(Beginning of EXTRACTED MATERIAL)

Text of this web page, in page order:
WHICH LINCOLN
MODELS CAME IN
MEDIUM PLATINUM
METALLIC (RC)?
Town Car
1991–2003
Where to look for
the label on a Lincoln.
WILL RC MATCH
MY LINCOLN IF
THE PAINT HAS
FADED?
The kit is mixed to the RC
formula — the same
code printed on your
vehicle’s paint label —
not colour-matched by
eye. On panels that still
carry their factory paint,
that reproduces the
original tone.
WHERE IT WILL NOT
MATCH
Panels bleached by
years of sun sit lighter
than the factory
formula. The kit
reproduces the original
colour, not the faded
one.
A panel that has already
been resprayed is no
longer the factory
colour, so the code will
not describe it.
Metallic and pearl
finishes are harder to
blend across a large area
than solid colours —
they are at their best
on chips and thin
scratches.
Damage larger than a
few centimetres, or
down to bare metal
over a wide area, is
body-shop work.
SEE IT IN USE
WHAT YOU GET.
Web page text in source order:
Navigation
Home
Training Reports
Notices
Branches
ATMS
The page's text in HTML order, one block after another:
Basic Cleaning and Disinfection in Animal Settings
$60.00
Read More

(End of EXTRACTED MATERIAL)
(Beginning of EXTRACTED MATERIAL)

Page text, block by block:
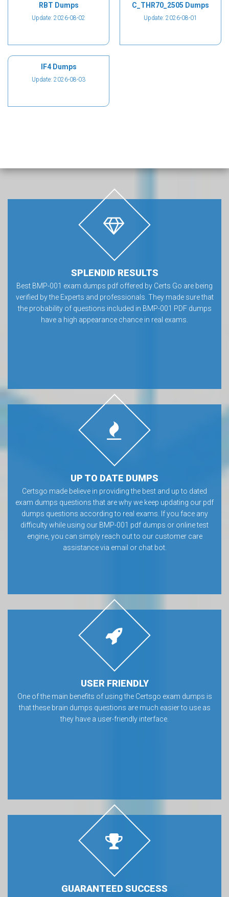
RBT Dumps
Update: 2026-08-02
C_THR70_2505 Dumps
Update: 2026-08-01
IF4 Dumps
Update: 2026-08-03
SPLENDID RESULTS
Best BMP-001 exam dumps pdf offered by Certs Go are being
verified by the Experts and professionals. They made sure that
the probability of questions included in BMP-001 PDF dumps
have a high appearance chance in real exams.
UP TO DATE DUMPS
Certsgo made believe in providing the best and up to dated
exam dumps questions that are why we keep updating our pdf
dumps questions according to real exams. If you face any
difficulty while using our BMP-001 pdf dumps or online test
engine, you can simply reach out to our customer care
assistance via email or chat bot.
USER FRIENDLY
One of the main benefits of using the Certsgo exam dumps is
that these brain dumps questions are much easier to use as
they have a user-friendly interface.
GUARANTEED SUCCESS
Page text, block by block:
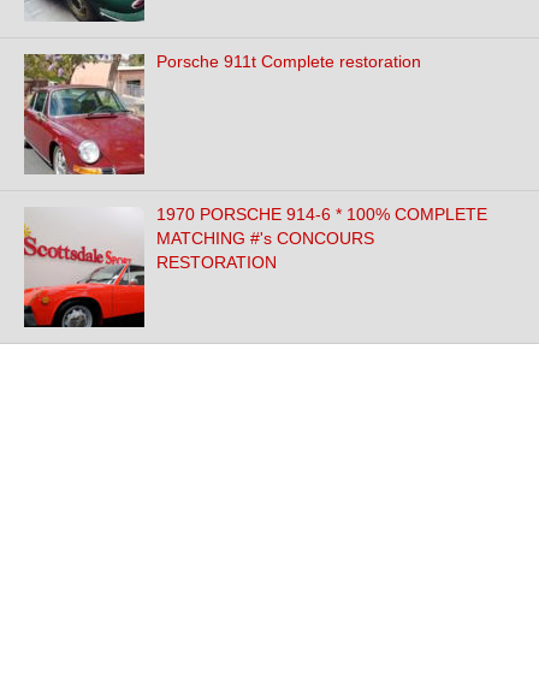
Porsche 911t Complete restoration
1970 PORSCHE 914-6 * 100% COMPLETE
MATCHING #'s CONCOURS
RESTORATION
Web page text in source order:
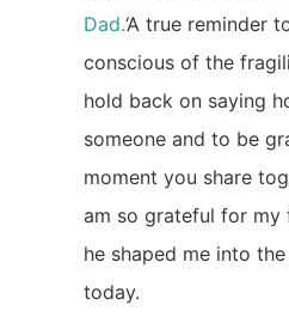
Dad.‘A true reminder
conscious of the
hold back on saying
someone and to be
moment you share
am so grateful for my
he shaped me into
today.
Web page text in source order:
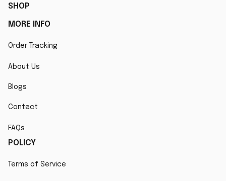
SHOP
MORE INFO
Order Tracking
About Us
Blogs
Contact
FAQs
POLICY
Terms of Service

(End of EXTRACTED MATERIAL)
(Beginning of EXTRACTED MATERIAL)

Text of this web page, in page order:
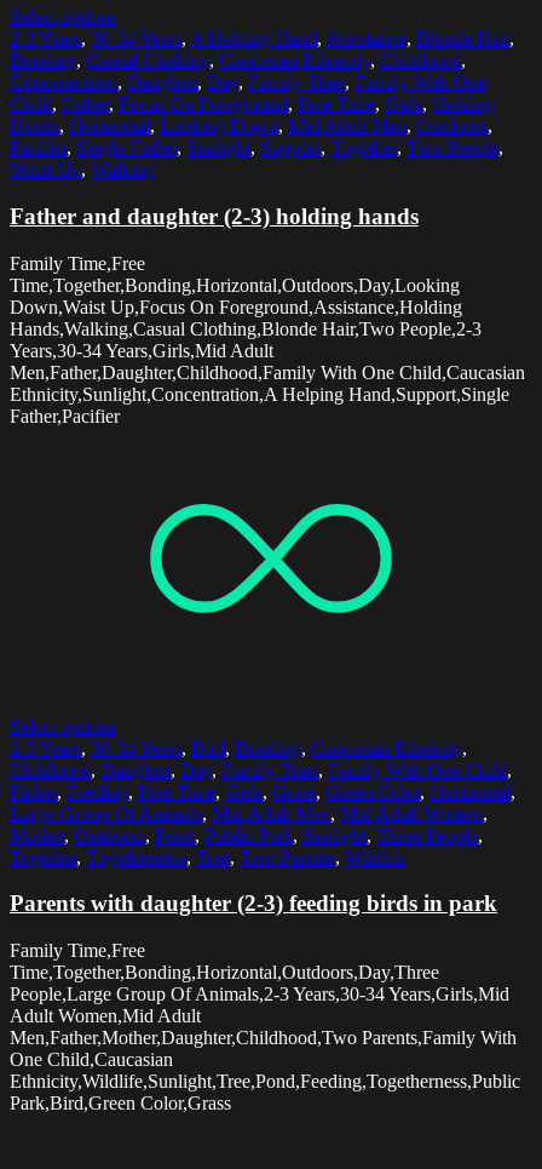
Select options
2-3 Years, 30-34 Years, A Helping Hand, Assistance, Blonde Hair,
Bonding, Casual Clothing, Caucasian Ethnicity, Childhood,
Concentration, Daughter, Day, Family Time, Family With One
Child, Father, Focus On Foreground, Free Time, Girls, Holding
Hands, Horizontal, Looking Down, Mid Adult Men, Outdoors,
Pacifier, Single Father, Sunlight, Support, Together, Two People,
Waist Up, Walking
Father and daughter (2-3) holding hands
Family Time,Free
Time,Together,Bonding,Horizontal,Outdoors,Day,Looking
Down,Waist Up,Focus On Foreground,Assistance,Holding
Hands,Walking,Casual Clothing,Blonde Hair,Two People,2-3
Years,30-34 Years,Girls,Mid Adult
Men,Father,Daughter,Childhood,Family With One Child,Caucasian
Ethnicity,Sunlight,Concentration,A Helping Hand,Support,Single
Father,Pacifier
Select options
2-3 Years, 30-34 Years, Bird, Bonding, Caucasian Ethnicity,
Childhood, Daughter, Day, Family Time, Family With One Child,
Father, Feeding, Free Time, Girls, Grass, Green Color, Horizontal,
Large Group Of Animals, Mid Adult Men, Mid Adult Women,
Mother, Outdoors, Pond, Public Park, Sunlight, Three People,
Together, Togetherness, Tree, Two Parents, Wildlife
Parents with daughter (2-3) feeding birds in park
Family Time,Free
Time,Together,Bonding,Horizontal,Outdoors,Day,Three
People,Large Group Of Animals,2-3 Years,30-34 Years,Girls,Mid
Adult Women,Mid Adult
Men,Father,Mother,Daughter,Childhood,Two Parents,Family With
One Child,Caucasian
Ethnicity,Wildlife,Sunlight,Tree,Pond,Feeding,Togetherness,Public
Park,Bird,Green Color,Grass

(End of EXTRACTED MATERIAL)

WHAT NEEDS TO BE DONE:
Would you copy, unchanged, the stretch of the records above that begins at the line containing "Hands, Horizontal, Looking" and ends at the line containing "Childhood, Daughter, Day, Family", and only that?

SOLUTION TO THIS EXERCISE:
Hands, Horizontal, Looking Down, Mid Adult Men, Outdoors,
Pacifier, Single Father, Sunlight, Support, Together, Two People,
Waist Up, Walking
Father and daughter (2-3) holding hands
Family Time,Free
Time,Together,Bonding,Horizontal,Outdoors,Day,Looking
Down,Waist Up,Focus On Foreground,Assistance,Holding
Hands,Walking,Casual Clothing,Blonde Hair,Two People,2-3
Years,30-34 Years,Girls,Mid Adult
Men,Father,Daughter,Childhood,Family With One Child,Caucasian
Ethnicity,Sunlight,Concentration,A Helping Hand,Support,Single
Father,Pacifier
Select options
2-3 Years, 30-34 Years, Bird, Bonding, Caucasian Ethnicity,
Childhood, Daughter, Day, Family Time, Family With One Child,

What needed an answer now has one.